(Records contained in a dataset)

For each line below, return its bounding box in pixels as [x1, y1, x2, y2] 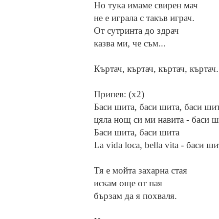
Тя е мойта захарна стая [94, 165, 187, 176]
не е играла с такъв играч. [94, 13, 195, 23]
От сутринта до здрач [94, 25, 179, 36]
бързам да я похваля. [94, 191, 177, 201]
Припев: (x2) [94, 89, 144, 100]
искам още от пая [94, 178, 162, 189]
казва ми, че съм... [94, 38, 166, 49]
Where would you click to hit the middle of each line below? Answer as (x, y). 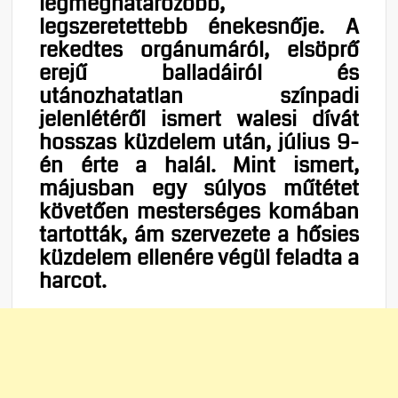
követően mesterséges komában (199, 211)
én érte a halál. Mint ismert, (199, 165)
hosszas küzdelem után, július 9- (199, 142)
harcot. (73, 280)
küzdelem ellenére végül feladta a (199, 257)
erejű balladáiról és (199, 72)
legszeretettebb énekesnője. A (199, 26)
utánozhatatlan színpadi (199, 96)
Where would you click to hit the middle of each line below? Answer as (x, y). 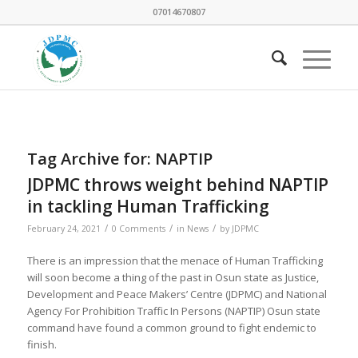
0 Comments (138, 229)
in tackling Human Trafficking (148, 206)
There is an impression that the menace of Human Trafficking (175, 261)
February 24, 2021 (64, 229)
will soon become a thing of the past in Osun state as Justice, (173, 278)
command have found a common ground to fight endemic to (171, 328)
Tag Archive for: (91, 159)
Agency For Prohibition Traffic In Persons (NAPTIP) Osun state (173, 311)
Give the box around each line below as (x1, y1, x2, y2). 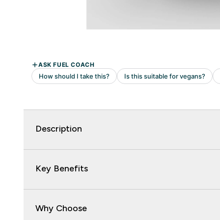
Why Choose (35, 203, 87, 214)
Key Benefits (35, 164, 88, 174)
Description (35, 124, 82, 134)
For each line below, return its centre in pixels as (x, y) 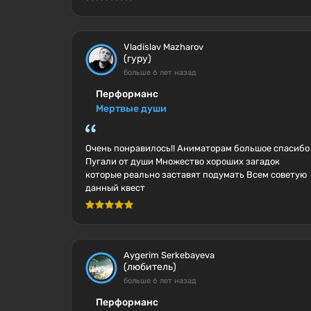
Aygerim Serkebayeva (169, 255)
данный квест (115, 188)
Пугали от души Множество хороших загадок (183, 161)
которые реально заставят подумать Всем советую (196, 175)
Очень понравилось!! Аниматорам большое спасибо (197, 148)
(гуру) (137, 59)
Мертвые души (131, 109)
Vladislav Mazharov (163, 47)
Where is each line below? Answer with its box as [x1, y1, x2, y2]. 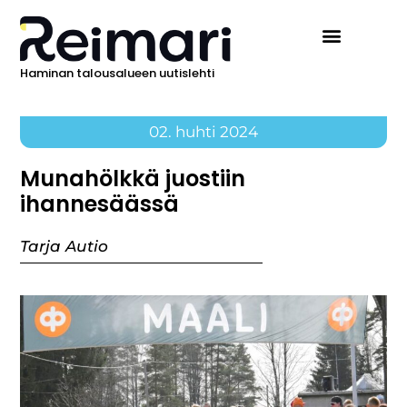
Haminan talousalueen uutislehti [20, 65, 215, 83]
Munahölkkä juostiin [20, 164, 246, 194]
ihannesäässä [20, 189, 180, 220]
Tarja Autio [20, 237, 109, 256]
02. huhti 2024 [149, 123, 258, 142]
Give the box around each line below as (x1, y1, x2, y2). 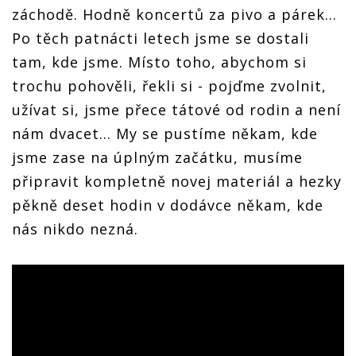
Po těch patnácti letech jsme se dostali (12, 28, 309, 48)
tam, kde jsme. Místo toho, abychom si (12, 52, 307, 72)
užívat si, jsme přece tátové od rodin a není (12, 99, 341, 119)
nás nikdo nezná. (12, 219, 138, 238)
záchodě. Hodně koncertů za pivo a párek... (12, 4, 337, 24)
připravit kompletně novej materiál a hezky (12, 171, 342, 191)
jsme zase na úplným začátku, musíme (12, 147, 303, 167)
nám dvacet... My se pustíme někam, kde (12, 123, 318, 143)
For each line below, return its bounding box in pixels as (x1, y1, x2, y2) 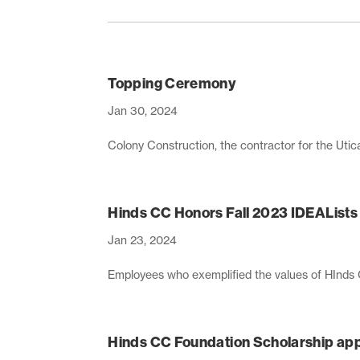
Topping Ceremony (108, 74, 237, 92)
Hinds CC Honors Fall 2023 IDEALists (108, 203, 358, 222)
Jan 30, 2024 (108, 103, 178, 117)
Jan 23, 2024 (108, 232, 178, 247)
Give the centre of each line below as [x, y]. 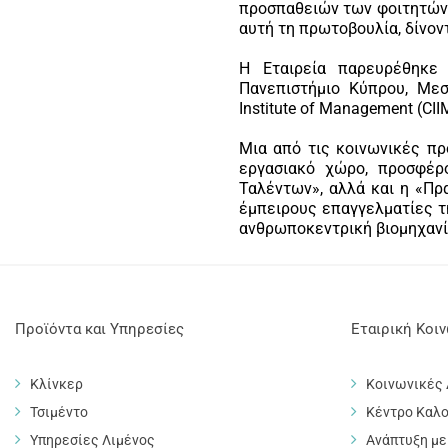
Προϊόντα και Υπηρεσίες [99, 329]
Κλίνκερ [56, 384]
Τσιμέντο [59, 412]
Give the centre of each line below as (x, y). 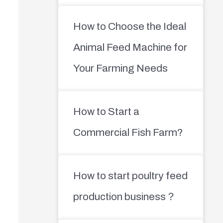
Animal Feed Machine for (130, 47)
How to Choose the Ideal (129, 26)
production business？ (124, 196)
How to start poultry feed (130, 175)
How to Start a (106, 111)
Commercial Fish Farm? (128, 132)
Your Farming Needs (120, 68)
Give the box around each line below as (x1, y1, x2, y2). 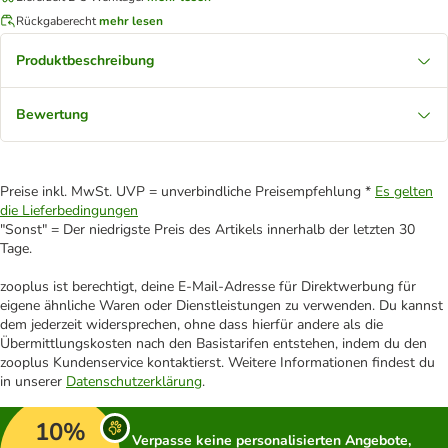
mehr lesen (99, 12, 163, 29)
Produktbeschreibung (16, 51, 154, 70)
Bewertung (16, 105, 88, 124)
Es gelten (375, 182, 433, 201)
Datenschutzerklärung (66, 372, 202, 391)
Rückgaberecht (16, 12, 96, 29)
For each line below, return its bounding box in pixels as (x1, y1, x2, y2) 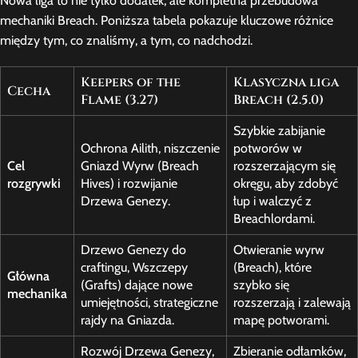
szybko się (233, 277, 289, 293)
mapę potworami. (233, 312, 329, 328)
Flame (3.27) (81, 91, 158, 109)
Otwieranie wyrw (233, 242, 324, 258)
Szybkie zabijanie (233, 123, 325, 139)
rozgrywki (7, 176, 61, 192)
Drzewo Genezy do (81, 242, 186, 258)
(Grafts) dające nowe (81, 277, 193, 293)
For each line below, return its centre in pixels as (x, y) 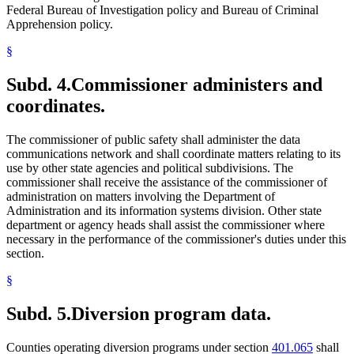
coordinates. (56, 105)
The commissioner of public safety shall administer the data (153, 139)
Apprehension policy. (60, 24)
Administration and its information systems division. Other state (164, 210)
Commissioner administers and (197, 84)
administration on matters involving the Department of (141, 196)
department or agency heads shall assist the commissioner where (166, 224)
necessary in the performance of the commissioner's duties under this (176, 239)
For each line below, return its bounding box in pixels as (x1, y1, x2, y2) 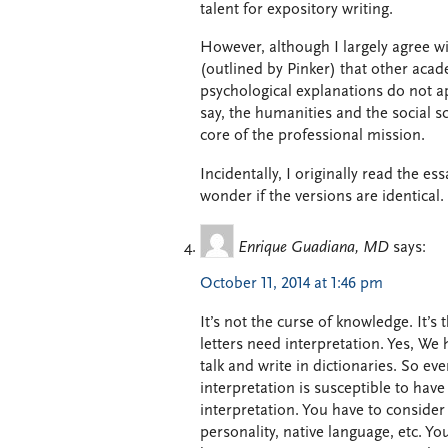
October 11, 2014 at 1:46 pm (200, 276, 383, 293)
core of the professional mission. (200, 128, 425, 145)
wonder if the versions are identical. (200, 188, 444, 205)
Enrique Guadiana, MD (238, 240, 389, 257)
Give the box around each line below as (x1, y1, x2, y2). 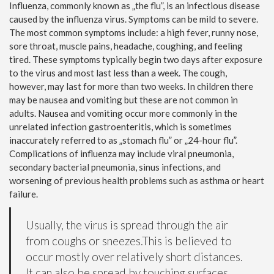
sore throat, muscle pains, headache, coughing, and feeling (9, 40, 243, 51)
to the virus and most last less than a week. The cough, (9, 67, 227, 78)
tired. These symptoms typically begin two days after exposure (9, 53, 262, 65)
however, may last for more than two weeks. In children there (9, 80, 253, 92)
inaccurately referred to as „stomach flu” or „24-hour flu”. (9, 134, 237, 146)
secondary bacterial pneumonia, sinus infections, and (9, 161, 221, 172)
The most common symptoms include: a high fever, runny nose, (9, 26, 258, 38)
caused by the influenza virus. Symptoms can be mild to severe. (9, 13, 258, 24)
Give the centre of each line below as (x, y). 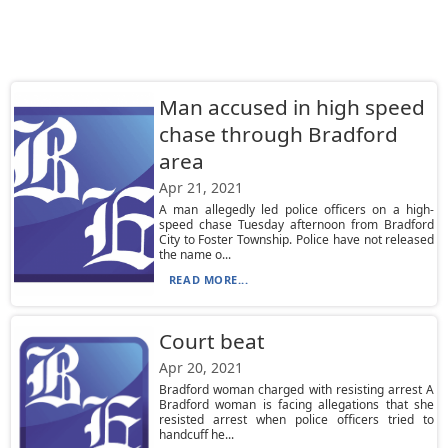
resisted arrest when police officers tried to (296, 419)
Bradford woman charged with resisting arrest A (296, 389)
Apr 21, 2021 (200, 187)
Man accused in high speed (291, 107)
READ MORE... (208, 279)
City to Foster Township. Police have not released (296, 239)
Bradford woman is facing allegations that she (296, 404)
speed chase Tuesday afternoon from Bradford (296, 224)
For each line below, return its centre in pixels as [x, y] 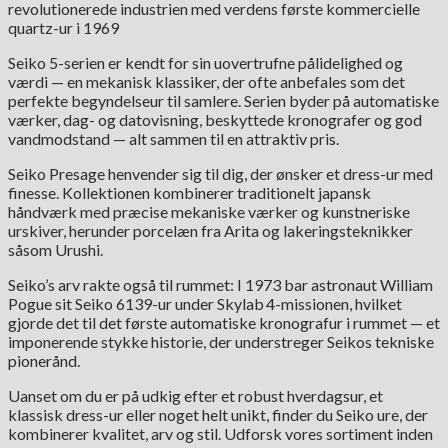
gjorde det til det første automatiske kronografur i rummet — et [224, 323]
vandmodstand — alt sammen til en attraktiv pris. [173, 139]
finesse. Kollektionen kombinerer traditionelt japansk [189, 193]
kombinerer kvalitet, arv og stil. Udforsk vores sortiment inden [220, 434]
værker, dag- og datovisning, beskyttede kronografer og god [215, 120]
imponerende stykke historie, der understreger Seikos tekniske [221, 342]
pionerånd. [44, 361]
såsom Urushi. [55, 250]
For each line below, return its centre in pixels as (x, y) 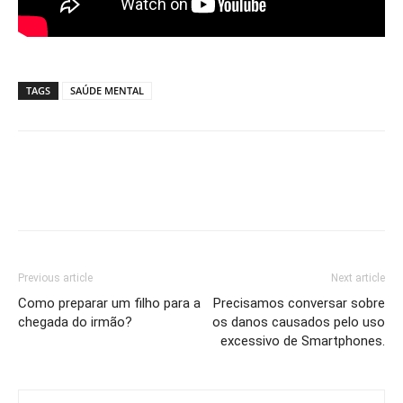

__Task to complete__
Looking at each line of the records, count the ones where the word "that" appears, and report only the count.

__Result of this task__
2